- _Exercise prompt_: Repeat every line of the data exactly, but not the pictures.

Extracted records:
*** Block opens ***

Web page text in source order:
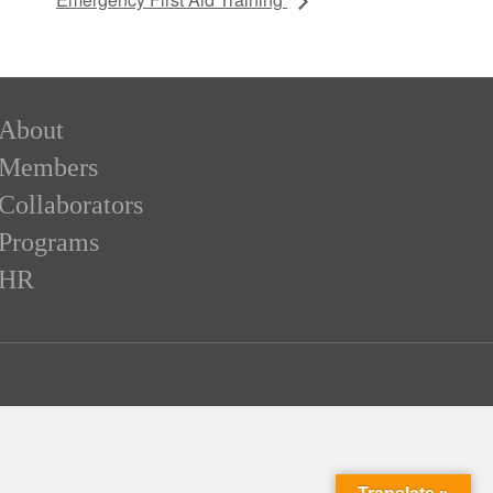
About
Members
Collaborators
Programs
HR
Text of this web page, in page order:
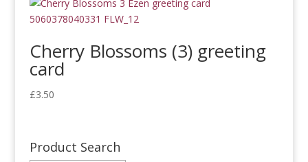
Cherry Blossoms (3) greeting
card
£3.50
Product Search
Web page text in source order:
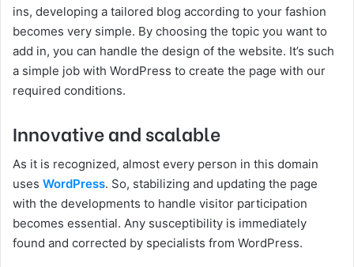
ins, developing a tailored blog according to your fashion
becomes very simple. By choosing the topic you want to
add in, you can handle the design of the website. It’s such
a simple job with WordPress to create the page with our
required conditions.
Innovative and scalable
As it is recognized, almost every person in this domain
uses WordPress. So, stabilizing and updating the page
with the developments to handle visitor participation
becomes essential. Any susceptibility is immediately
found and corrected by specialists from WordPress.
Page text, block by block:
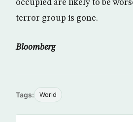
occupied are likely to be
terror group is gone.
Bloomberg
Tags: World
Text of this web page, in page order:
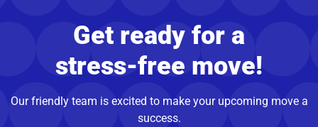
Get ready for a
stress-free move!
Our friendly team is excited to make your upcoming move a
success.
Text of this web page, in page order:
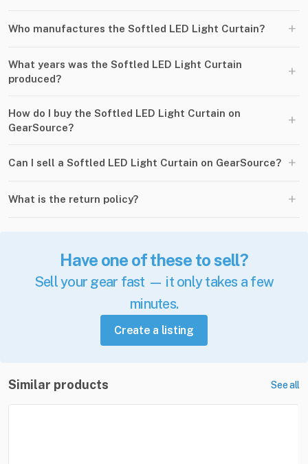
Who manufactures the Softled LED Light Curtain? +
What years was the Softled LED Light Curtain
produced?
+
How do I buy the Softled LED Light Curtain on
GearSource?
+
Can I sell a Softled LED Light Curtain on GearSource? +
What is the return policy? +
Have one of these to sell?
Sell your gear fast — it only takes a few
minutes.
Create a listing
Similar products See all
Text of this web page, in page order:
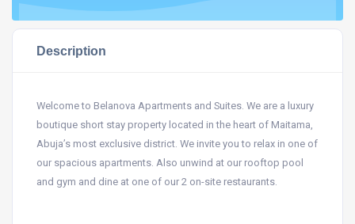
Description
Welcome to Belanova Apartments and Suites. We are a luxury
boutique short stay property located in the heart of Maitama,
Abuja’s most exclusive district. We invite you to relax in one of
our spacious apartments. Also unwind at our rooftop pool
and gym and dine at one of our 2 on-site restaurants.

*** Block closes ***

- _Solution_:
Web page text in source order:
About
Members
Collaborators
Programs
HR
Text of this web page, in page order:
Cherry Blossoms (3) greeting
card
£3.50
Product Search
Web page text in source order:
ins, developing a tailored blog according to your fashion
becomes very simple. By choosing the topic you want to
add in, you can handle the design of the website. It’s such
a simple job with WordPress to create the page with our
required conditions.
Innovative and scalable
As it is recognized, almost every person in this domain
uses WordPress. So, stabilizing and updating the page
with the developments to handle visitor participation
becomes essential. Any susceptibility is immediately
found and corrected by specialists from WordPress.
Page text, block by block:
occupied are likely to be
terror group is gone.
Bloomberg
Tags: World
Text of this web page, in page order:
Get ready for a
stress-free move!
Our friendly team is excited to make your upcoming move a
success.
Text of this web page, in page order:
Who manufactures the Softled LED Light Curtain? +
What years was the Softled LED Light Curtain
produced?
+
How do I buy the Softled LED Light Curtain on
GearSource?
+
Can I sell a Softled LED Light Curtain on GearSource? +
What is the return policy? +
Have one of these to sell?
Sell your gear fast — it only takes a few
minutes.
Create a listing
Similar products See all
Text of this web page, in page order:
Description
Welcome to Belanova Apartments and Suites. We are a luxury
boutique short stay property located in the heart of Maitama,
Abuja’s most exclusive district. We invite you to relax in one of
our spacious apartments. Also unwind at our rooftop pool
and gym and dine at one of our 2 on-site restaurants.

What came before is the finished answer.